The input:
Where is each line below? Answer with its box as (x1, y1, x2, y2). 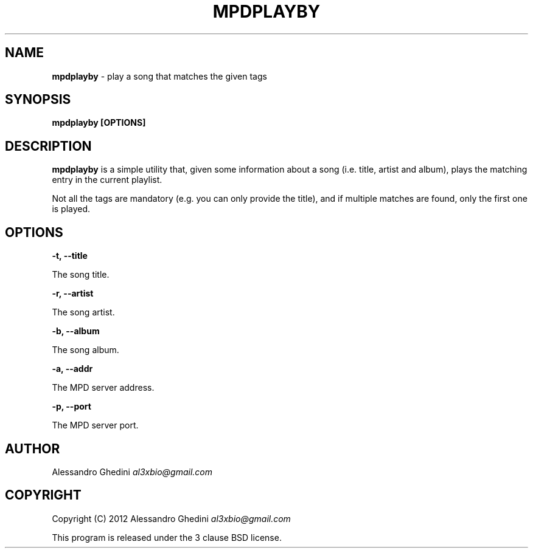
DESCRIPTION (5, 138, 92, 154)
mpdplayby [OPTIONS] (52, 117, 146, 128)
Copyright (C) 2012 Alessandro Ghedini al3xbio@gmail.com (52, 513, 291, 524)
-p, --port (52, 401, 91, 412)
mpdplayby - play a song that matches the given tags (52, 70, 267, 81)
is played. (52, 204, 91, 215)
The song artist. (52, 307, 115, 318)
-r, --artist (52, 288, 94, 299)
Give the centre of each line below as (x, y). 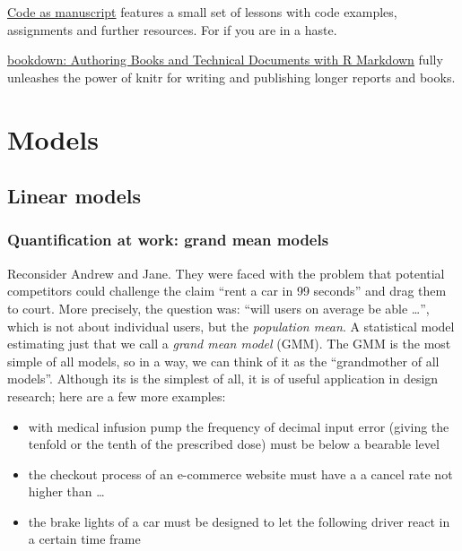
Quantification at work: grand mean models (168, 240)
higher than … (66, 491)
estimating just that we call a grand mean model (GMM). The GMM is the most (229, 344)
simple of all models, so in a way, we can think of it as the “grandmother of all (223, 361)
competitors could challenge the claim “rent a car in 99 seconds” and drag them (227, 291)
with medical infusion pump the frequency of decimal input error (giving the (239, 426)
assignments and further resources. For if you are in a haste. (172, 29)
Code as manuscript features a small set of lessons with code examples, (202, 12)

What is required:
Your reply should contain only the number of lines in the entries above with the word "song".

Solution to the exercise:
2